>>>>
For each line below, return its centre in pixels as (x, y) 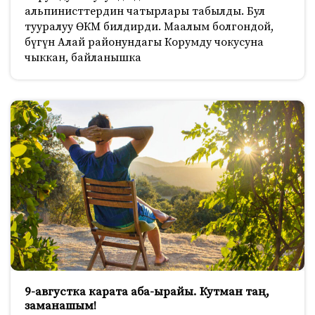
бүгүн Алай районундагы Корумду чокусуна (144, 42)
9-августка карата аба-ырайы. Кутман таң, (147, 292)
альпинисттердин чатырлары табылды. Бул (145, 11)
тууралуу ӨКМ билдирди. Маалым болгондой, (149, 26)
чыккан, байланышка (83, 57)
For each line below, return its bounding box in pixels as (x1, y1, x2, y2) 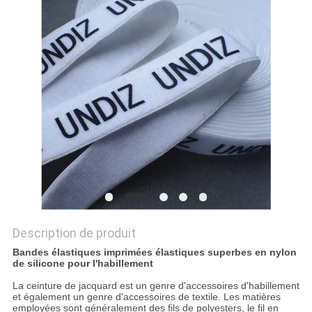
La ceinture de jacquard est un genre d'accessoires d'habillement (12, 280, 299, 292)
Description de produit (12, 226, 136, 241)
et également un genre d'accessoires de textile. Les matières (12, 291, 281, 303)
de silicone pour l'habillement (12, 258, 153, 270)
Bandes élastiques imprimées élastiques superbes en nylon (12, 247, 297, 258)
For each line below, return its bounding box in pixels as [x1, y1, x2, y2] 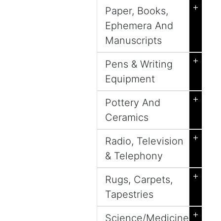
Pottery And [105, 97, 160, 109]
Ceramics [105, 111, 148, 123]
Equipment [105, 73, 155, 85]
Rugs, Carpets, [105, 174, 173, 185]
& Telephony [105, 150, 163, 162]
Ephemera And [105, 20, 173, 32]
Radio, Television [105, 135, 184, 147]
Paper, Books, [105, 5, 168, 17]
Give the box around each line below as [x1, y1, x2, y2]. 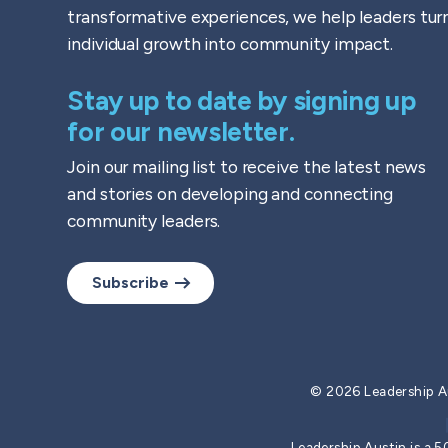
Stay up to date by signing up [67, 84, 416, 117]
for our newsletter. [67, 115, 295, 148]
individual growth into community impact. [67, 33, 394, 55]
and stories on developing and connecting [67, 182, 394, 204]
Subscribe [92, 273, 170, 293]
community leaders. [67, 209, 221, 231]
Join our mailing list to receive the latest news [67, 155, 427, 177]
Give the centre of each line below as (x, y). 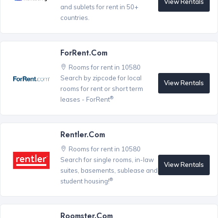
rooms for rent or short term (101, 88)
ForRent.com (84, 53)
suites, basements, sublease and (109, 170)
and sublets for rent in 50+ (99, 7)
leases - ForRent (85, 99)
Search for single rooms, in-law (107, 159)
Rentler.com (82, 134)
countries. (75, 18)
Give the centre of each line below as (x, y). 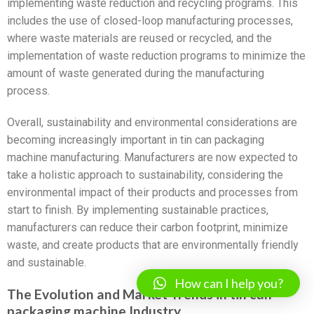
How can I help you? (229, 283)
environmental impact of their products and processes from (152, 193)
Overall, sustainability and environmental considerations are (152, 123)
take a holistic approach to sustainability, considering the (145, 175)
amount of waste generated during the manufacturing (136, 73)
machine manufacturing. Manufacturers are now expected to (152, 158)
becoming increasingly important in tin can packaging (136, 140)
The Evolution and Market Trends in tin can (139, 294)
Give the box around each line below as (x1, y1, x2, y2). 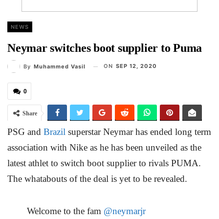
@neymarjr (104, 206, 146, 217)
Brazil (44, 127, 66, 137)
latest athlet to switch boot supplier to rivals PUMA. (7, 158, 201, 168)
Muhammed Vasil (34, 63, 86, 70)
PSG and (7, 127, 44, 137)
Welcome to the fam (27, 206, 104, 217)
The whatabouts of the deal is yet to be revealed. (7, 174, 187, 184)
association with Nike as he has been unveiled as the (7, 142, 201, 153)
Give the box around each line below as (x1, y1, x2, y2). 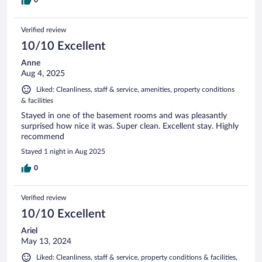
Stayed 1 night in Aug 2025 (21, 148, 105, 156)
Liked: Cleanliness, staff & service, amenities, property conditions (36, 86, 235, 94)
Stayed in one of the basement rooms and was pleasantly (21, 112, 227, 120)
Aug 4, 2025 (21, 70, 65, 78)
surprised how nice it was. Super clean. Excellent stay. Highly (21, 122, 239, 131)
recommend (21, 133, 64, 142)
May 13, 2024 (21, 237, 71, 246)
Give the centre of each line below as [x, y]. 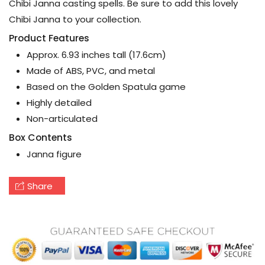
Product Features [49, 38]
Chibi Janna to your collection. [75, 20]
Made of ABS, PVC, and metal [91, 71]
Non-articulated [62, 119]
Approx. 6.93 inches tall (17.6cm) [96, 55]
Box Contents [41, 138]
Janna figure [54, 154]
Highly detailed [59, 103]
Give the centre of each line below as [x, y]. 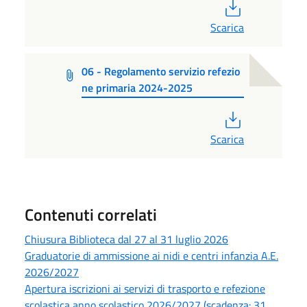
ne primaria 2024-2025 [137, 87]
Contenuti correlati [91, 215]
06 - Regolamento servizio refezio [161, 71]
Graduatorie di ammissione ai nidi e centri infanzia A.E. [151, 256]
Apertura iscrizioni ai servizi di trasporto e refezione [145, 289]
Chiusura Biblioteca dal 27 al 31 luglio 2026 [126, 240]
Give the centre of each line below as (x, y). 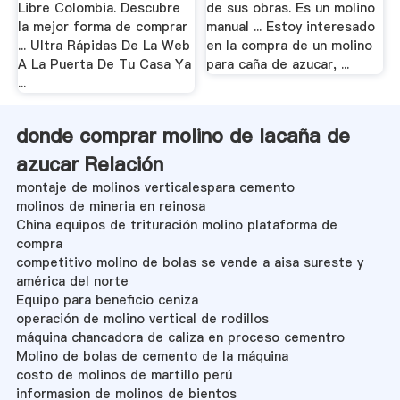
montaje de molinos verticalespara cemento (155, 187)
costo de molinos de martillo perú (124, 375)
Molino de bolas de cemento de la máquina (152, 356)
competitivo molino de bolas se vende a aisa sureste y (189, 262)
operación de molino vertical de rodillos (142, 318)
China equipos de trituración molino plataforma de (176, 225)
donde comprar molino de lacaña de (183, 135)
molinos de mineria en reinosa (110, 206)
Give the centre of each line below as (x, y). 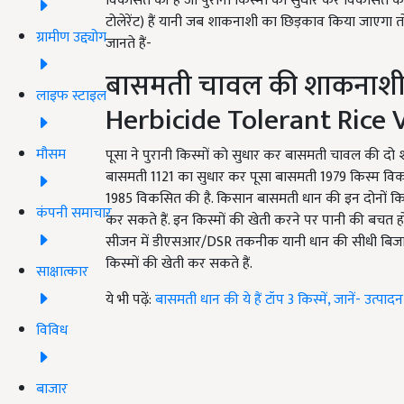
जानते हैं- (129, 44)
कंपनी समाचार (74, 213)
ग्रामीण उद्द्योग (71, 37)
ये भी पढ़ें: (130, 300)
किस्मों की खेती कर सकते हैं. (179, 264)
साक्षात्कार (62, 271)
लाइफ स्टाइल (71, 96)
<<<<
[PROBLEM STATEMENT] Your answer must be the exact lines from the records above, from the one containing "Paper, Books, [105, 5, 168, 17]" through the one containing "countries. (75, 18)", both included, with every picture left out.

[TASK SOLUTION]
Paper, Books, [105, 5, 168, 17]
Give the box around each line below as [x1, y1, x2, y2]. 
Stay up to date by signing up [67, 84, 416, 117]
for our newsletter. [67, 115, 295, 148]
individual growth into community impact. [67, 33, 394, 55]
and stories on developing and connecting [67, 182, 394, 204]
Subscribe [92, 273, 170, 293]
community leaders. [67, 209, 221, 231]
Join our mailing list to receive the latest news [67, 155, 427, 177]
Give the centre of each line below as (x, y). 
rooms for rent or short term (101, 88)
ForRent.com (84, 53)
suites, basements, sublease and (109, 170)
and sublets for rent in 50+ (99, 7)
leases - ForRent (85, 99)
Search for single rooms, in-law (107, 159)
Rentler.com (82, 134)
countries. (75, 18)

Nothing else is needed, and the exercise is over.